Understanding the molecular mechanisms underlying the nucleosome dynamics impact on chromatin structure regulation and genome functioning is a timely area of research. It is known that histone post-translational modifications play an important role in the regulation of the nucleosome plasticity, hence the chromatin organization. The molecular mechanisms behind histone oxidation and their effect on spontaneous nucleosomal DNA breathing, unwrapping, twisting, and sliding is, however, poorly understood. Molecular modeling and simulations are a method of choice to investigate such key-aspects, at the atomic level. We investigated the effect of one of these oxidative modifications, the S-gluathionylation of the histone 3, onto the dynamic behavior of the nucleosome structure. This modifications is known to happen in vivo, has been linked to the opening of the chromatin, and has been shown to be positively correlated to acetylation levels (an other type of post-translational modification).
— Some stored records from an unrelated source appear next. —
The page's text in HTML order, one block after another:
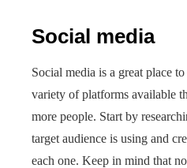
Social media
Social media is a great place
variety of platforms available
more people. Start by
target audience is using and
each one. Keep in mind that
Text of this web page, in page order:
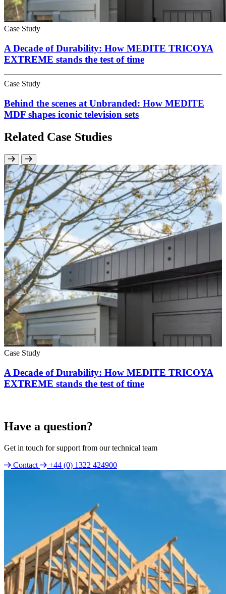
Case Study
A Decade of Durability: How MEDITE TRICOYA
EXTREME stands the test of time
Case Study
Behind the scenes at Unbranded: How MEDITE
MDF shapes iconic television sets
Related Case Studies
Case Study
A Decade of Durability: How MEDITE TRICOYA
EXTREME stands the test of time
Have a question?
Get in touch for support from our technical team
Contact
+44 (0) 1322 424900
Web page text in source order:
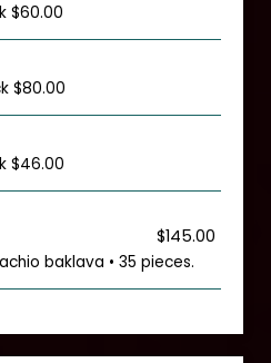
$60.00
$80.00
$46.00
$145.00
baklava • 35 pieces.
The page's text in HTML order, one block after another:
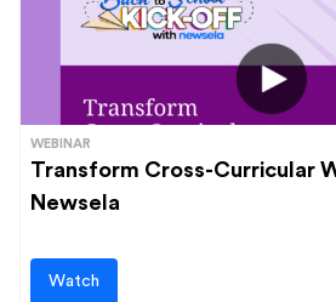
WEBINAR
Transform Cross-Curricular
Newsela
Watch
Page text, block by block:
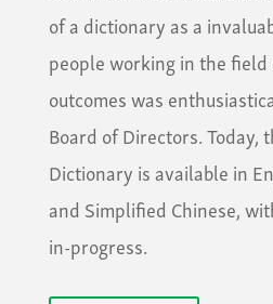
of a dictionary as a
people working in the field
outcomes was
Board of Directors. Today,
Dictionary is available in
and Simplified Chinese,
in-progress.
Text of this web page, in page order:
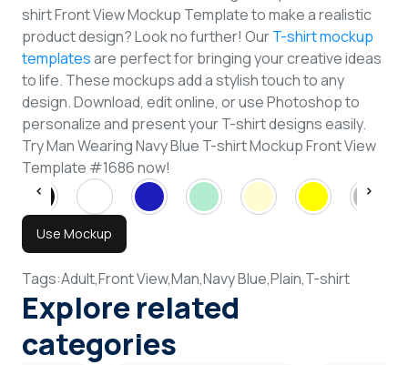
shirt Front View Mockup Template to make a realistic
product design? Look no further! OurT-shirt mockup
templatesare perfect for bringing your creative ideas
to life. These mockups add a stylish touch to any
design. Download, edit online, or use Photoshop to
personalize and present your T-shirt designs easily.
Try Man Wearing Navy Blue T-shirt Mockup Front View
Template #1686 now!
Use Mockup
Tags:Adult,Front View,Man,Navy Blue,Plain,T-shirt
Explore related
categories
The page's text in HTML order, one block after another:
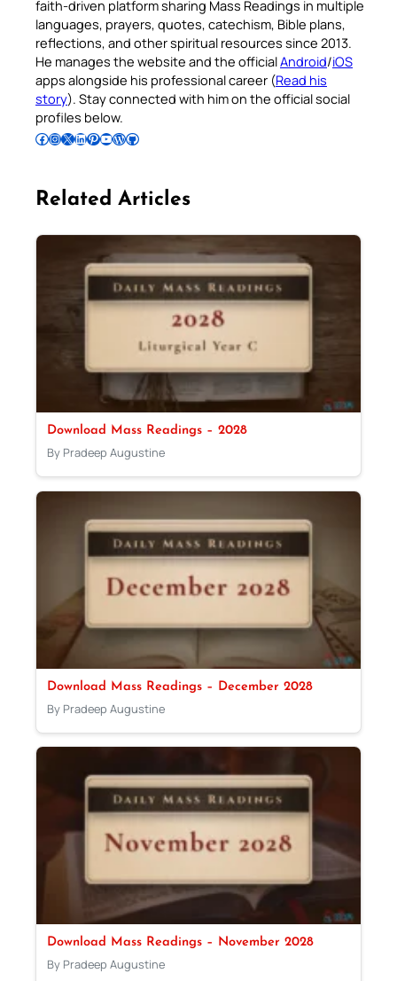
faith-driven platform sharing Mass Readings in multiple
languages, prayers, quotes, catechism, Bible plans,
reflections, and other spiritual resources since 2013.
He manages the website and the officialAndroid/iOS
apps alongside his professional career (Read his
story). Stay connected with him on the official social
profiles below.
Follow Pradeep on Facebook Follow Pradeep on InstagramFollow Pradeep on X Follow Pradeep on LinkedIn Follow Pradeep on Pinterest Subscribe to Pradeep’s Youtube Channel Follow Pradeep on WordPress Follow Pradeep on GitHub
Related Articles
Download Mass Readings – 2028
By Pradeep Augustine
Download Mass Readings – December 2028
By Pradeep Augustine
Download Mass Readings – November 2028
By Pradeep Augustine
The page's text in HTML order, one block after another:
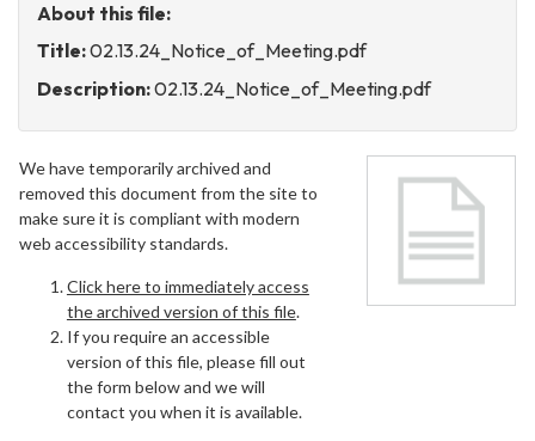
About this file:
Title:02.13.24_Notice_of_Meeting.pdf
Description:02.13.24_Notice_of_Meeting.pdf
We have temporarily archived and
removed this document from the site to
make sure it is compliant with modern
web accessibility standards.
Click here to immediately access
the archived version of this file.
If you require an accessible
version of this file, please fill out
the form below and we will
contact you when it is available.
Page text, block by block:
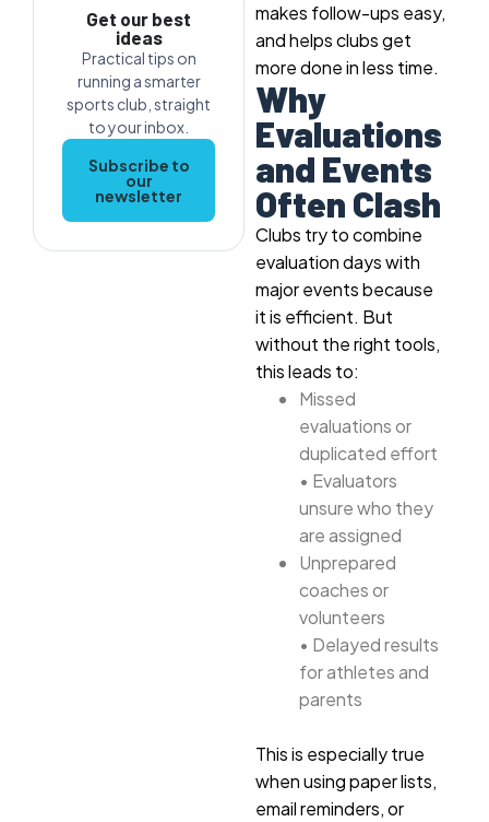
makes follow-ups easy,
and helps clubs get
more done in less time.
Why
Evaluations
and Events
Often Clash
Clubs try to combine
evaluation days with
major events because
it is efficient. But
without the right tools,
this leads to:
Missed
evaluations or
duplicated effort
• Evaluators
unsure who they
are assigned
Unprepared
coaches or
volunteers
• Delayed results
for athletes and
parents
This is especially true
when using paper lists,
email reminders, or
Get our best
ideas
Practical tips on
running a smarter
sports club, straight
to your inbox.
Subscribe to
our
newsletter
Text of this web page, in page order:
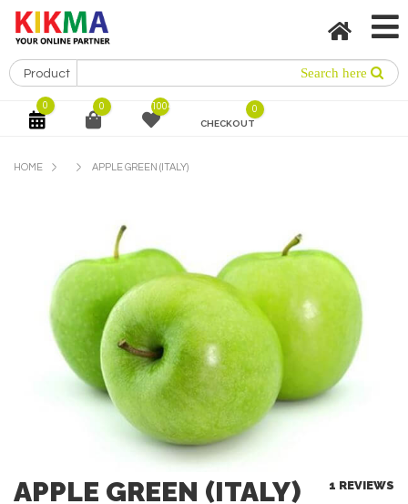
0 0
1004
CHECKOUT
0
HOME APPLE GREEN (ITALY)
APPLE GREEN (ITALY) 1 REVIEWS
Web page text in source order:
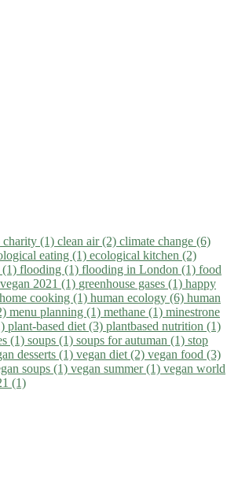
charity (1) clean air (2) climate change (6)
eating (1) ecological kitchen (2)
(1) flooding (1) flooding in London (1) food
2021 (1) greenhouse gases (1) happy
home cooking (1) human ecology (6) human
menu planning (1) methane (1) minestrone
plant-based diet (3) plantbased nutrition (1)
(1) soups (1) soups for autuman (1) stop
desserts (1) vegan diet (2) vegan food (3)
soups (1) vegan summer (1) vegan world
(1)
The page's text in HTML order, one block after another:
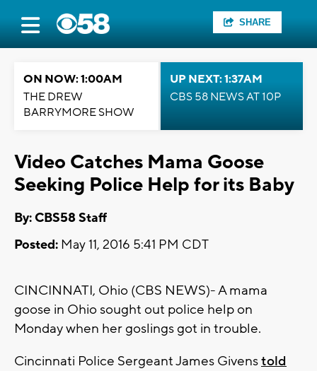
SHARE
ON NOW: 1:00AM
THE DREW
BARRYMORE SHOW
UP NEXT: 1:37AM
CBS 58 NEWS AT 10P
Video Catches Mama Goose
Seeking Police Help for its Baby
By: CBS58 Staff
Posted: May 11, 2016 5:41 PM CDT
CINCINNATI, Ohio (CBS NEWS)- A mama
goose in Ohio sought out police help on
Monday when her goslings got in trouble.
Cincinnati Police Sergeant James Givenstold
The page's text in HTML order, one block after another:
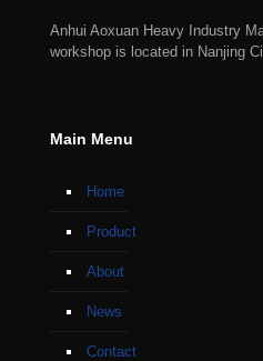
Anhui Aoxuan Heavy Industry
workshop is located in Nanjing
Main Menu
Home
Product
About
News
Contact
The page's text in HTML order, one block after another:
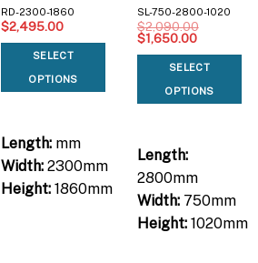
RD-2300-1860
$2,495.00
SELECT
OPTIONS
Length:mm
Width:2300mm
Height:1860mm
SL-750-2800-1020
$2,090.00
Original
price
$2,090.00.
$1,650.00Current
is:
$1,650.00.
SELECT
OPTIONS
Length:
2800mm
Width:750mm
Height:1020mm
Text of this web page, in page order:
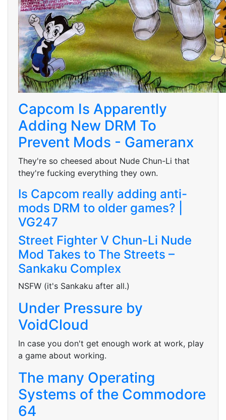
Capcom Is Apparently
Adding New DRM To
Prevent Mods - Gameranx
They're so cheesed about Nude Chun-Li that
they're fucking everything they own.
Is Capcom really adding anti-
mods DRM to older games? |
VG247
Street Fighter V Chun-Li Nude
Mod Takes to The Streets –
Sankaku Complex
NSFW (it's Sankaku after all.)
Under Pressure by
VoidCloud
In case you don't get enough work at work, play
a game about working.
The many Operating
Systems of the Commodore
64
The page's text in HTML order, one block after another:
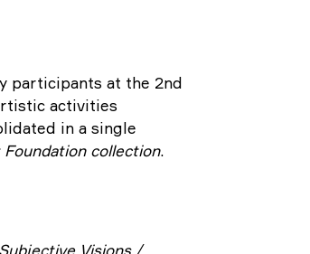
participants at the 2nd
activities
in a single
collection.
Subjective Visions /
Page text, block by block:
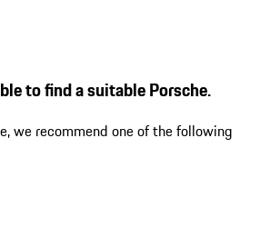
to find a suitable Porsche.
we recommend one of the following
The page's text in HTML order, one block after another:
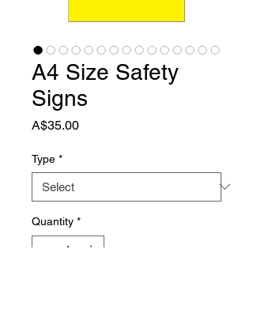
A4 Size Safety
Signs
A$35.00Price
Type *
Quantity *
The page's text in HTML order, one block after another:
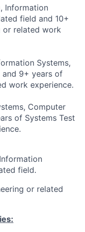
Information
field and 10+
or related work
Systems,
and 9+ years of
work experience.
Computer
of Systems Test
field.
or related
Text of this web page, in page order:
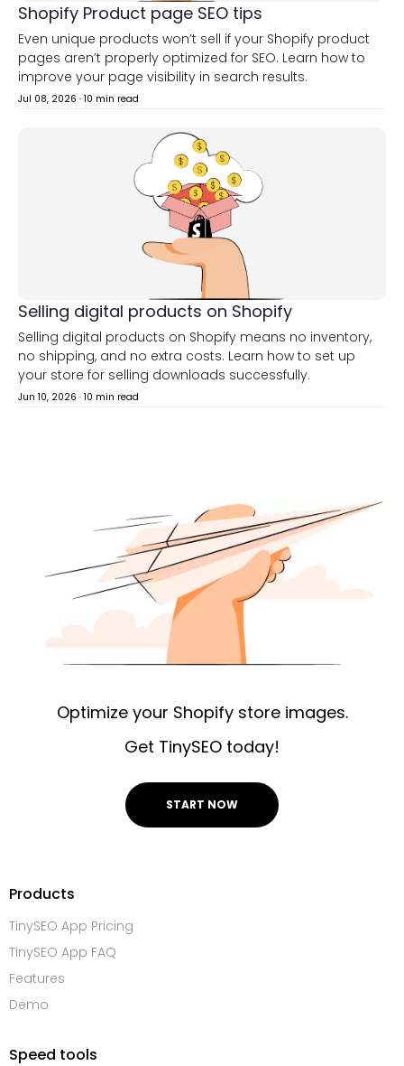
Shopify Product page SEO tips
Even unique products won’t sell if your Shopify product
pages aren’t properly optimized for SEO. Learn how to
improve your page visibility in search results.
Jul 08, 2026 · 10 min read
Selling digital products on Shopify
Selling digital products on Shopify means no inventory,
no shipping, and no extra costs. Learn how to set up
your store for selling downloads successfully.
Jun 10, 2026 · 10 min read
Optimize your Shopify store images.
Get TinySEO today!
START NOW
Products
TinySEO App Pricing
TinySEO App FAQ
Features
Demo
Speed tools
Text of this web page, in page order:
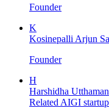
Founder
K
Kosinepalli Arjun
Founder
H
Harshidha Utthaman
Related AIGI startup
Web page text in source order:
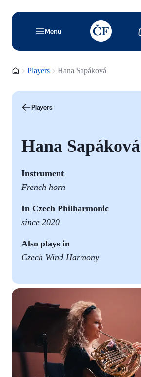
Menu
TODO: Add
Homepage
Players Hana Sapáková
Players
Hana Sapáková
Instrument
French horn
In Czech Philharmonic
since 2020
Also plays in
Czech Wind Harmony
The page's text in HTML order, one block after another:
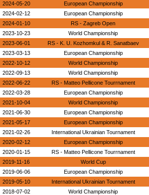
2024-05-20
European Championship
2024-02-12
European Championship
2024-01-10
RS - Zagreb Open
2023-10-23
World Championship
2023-06-01
RS - K. U. Kozhomkul & R. Sanatbaev
2023-03-13
European Championship
2022-10-12
World Championship
2022-09-13
World Championship
2022-06-22
RS - Matteo Pellicone Tourrnament
2022-03-28
European Championship
2021-10-04
World Championship
2021-06-30
European Championship
2021-05-17
European Championship
2021-02-26
International Ukrainian Tournament
2020-02-12
European Championship
2020-01-15
RS - Matteo Pellicone Tourrnament
2019-11-16
World Cup
2019-06-06
European Championship
2019-05-10
International Ukrainian Tournament
2018-07-02
World Championship
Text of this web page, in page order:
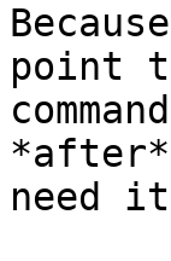
point
need
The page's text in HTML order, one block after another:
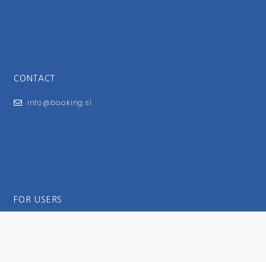
CONTACT
info@booking.si
FOR USERS
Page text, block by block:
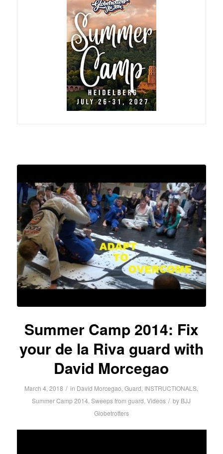
Summer Camp 2014: Fix
your de la Riva guard with
David Morcegao
March 4, 2018 / in David Morcegao,Guard, INSTRUCTIONALS,
Summer Camp 2014,Sweeps from guard,Videos / by BJJ
Globetrotters
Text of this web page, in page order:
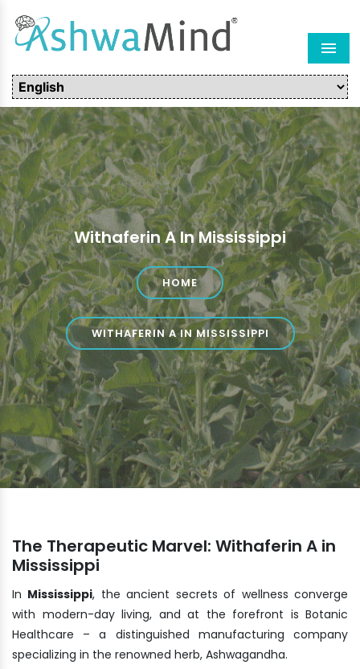
Withaferin A In Mississippi
HOME
WITHAFERIN A IN MISSISSIPPI
The Therapeutic Marvel: Withaferin A in
Mississippi
In Mississippi, the ancient secrets of wellness converge
with modern-day living, and at the forefront is Botanic
Healthcare – a distinguished manufacturing company
specializing in the renowned herb, Ashwagandha.
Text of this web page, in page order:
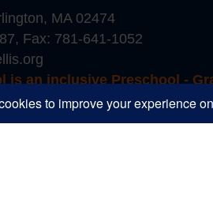
MA 02474
, Fax: 781-641-1052
is an inclusive Preschool -
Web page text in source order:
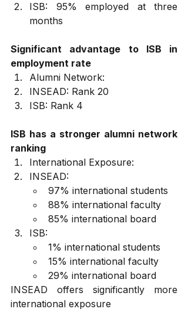
ISB: 95% employed at three
months
Significant advantage to ISB in
employment rate
Alumni Network:
INSEAD: Rank 20
ISB: Rank 4
ISB has a stronger alumni network
ranking
International Exposure:
INSEAD:
97% international students
88% international faculty
85% international board
ISB:
1% international students
15% international faculty
29% international board
INSEAD offers significantly more
international exposure
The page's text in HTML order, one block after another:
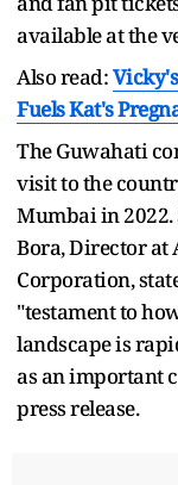
available at the
Also read:
Fuels Kat's
The Guwahati
visit to the
Mumbai in 2022.
Bora, Director at
Corporation,
"testament to
landscape is
as an important
press release.
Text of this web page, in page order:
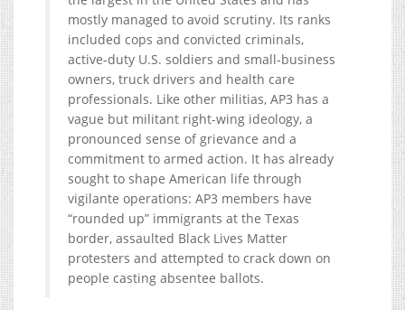
mostly managed to avoid scrutiny. Its ranks
included cops and convicted criminals,
active-duty U.S. soldiers and small-business
owners, truck drivers and health care
professionals. Like other militias, AP3 has a
vague but militant right-wing ideology, a
pronounced sense of grievance and a
commitment to armed action. It has already
sought to shape American life through
vigilante operations: AP3 members have
“rounded up” immigrants at the Texas
border, assaulted Black Lives Matter
protesters and attempted to crack down on
people casting absentee ballots.
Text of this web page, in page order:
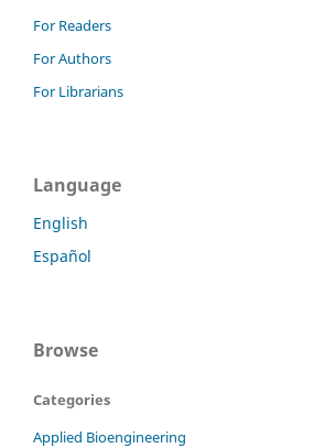
For Readers
For Authors
For Librarians
Language
English
Español
Browse
Categories
Applied Bioengineering
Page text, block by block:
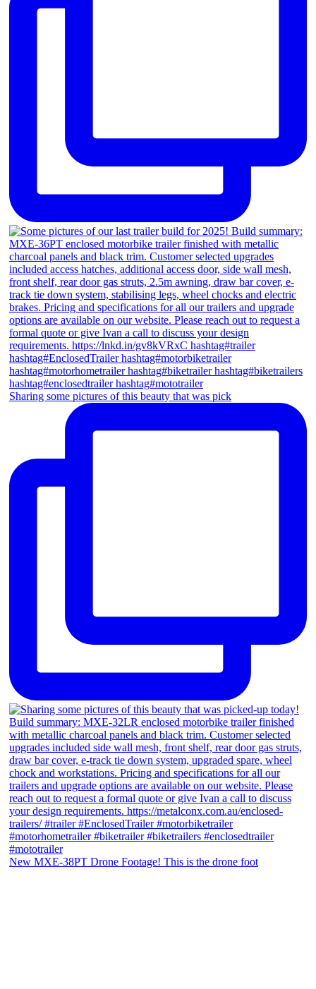
Sharing some pictures of this beauty that was pick
New MXE-38PT Drone Footage! This is the drone foot
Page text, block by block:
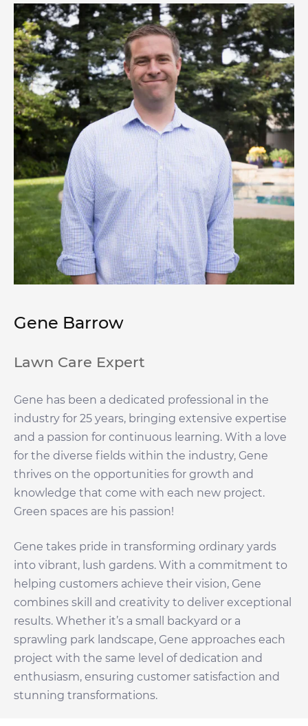
Gene Barrow
Lawn Care Expert
Gene has been a dedicated professional in the
industry for 25 years, bringing extensive expertise
and a passion for continuous learning. With a love
for the diverse fields within the industry, Gene
thrives on the opportunities for growth and
knowledge that come with each new project.
Green spaces are his passion!
Gene takes pride in transforming ordinary yards
into vibrant, lush gardens. With a commitment to
helping customers achieve their vision, Gene
combines skill and creativity to deliver exceptional
results. Whether it’s a small backyard or a
sprawling park landscape, Gene approaches each
project with the same level of dedication and
enthusiasm, ensuring customer satisfaction and
stunning transformations.
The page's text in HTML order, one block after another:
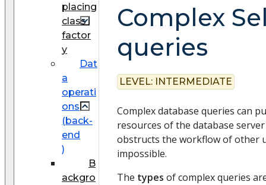
placing
class
factor
y
Dat
a
operati
ons
(back-
end
)
B
ackgro
Complex
queries
LEVEL: INTERMEDIATE
Complex database queries can
resources of the database
obstructs the workflow of other
impossible.
The types of complex queries
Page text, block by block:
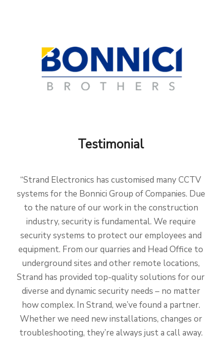
Testimonial
“Strand Electronics has customised many CCTV
systems for the Bonnici Group of Companies. Due
to the nature of our work in the construction
industry, security is fundamental. We require
security systems to protect our employees and
equipment. From our quarries and Head Office to
underground sites and other remote locations,
Strand has provided top-quality solutions for our
diverse and dynamic security needs – no matter
how complex. In Strand, we’ve found a partner.
Whether we need new installations, changes or
troubleshooting, they’re always just a call away.
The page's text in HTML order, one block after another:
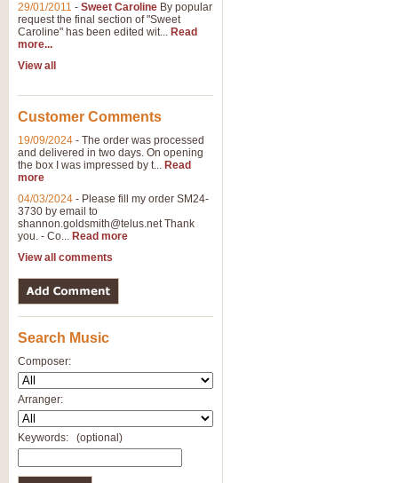
29/01/2011 - Sweet Caroline By popular
request the final section of "Sweet
Caroline" has been edited wit... Read
more...
View all
Customer Comments
19/09/2024 - The order was processed
and delivered in two days. On opening
the box I was impressed by t... Read
more
04/03/2024 - Please fill my order SM24-
3730 by email to
shannon.goldsmith@telus.netThank
you. - Co... Read more
View all comments
Search Music
Composer:
Arranger:
Keywords: (optional)
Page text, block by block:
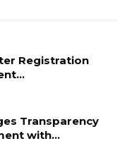
Registration
Transparency
with…
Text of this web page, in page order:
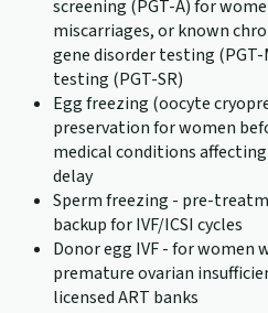
screening (PGT-A) for
miscarriages, or known
gene disorder testing
testing (PGT-SR)
Egg freezing (oocyte
preservation for women
medical conditions
delay
Sperm freezing - pre-
backup for IVF/ICSI cycles
Donor egg IVF - for women
premature ovarian
licensed ART banks
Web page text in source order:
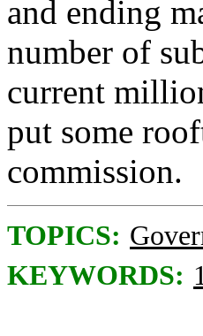
and ending
number of
current
put some
commission.
TOPICS:
KEYWORDS:
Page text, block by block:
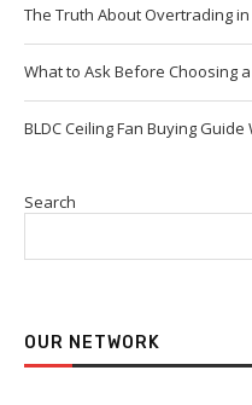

In this talk, a study showing how the S-glutathionylation impacts the nucleosome dynamics will be presented in a first section. A second section will be dedicated to presenting preliminary results on the binding of the SIRT6 de-acetylase protein onto the nucleosome, which regulates the levels of lysine acetylation of histones, also known to be correlated to levels of S-glutathionylation.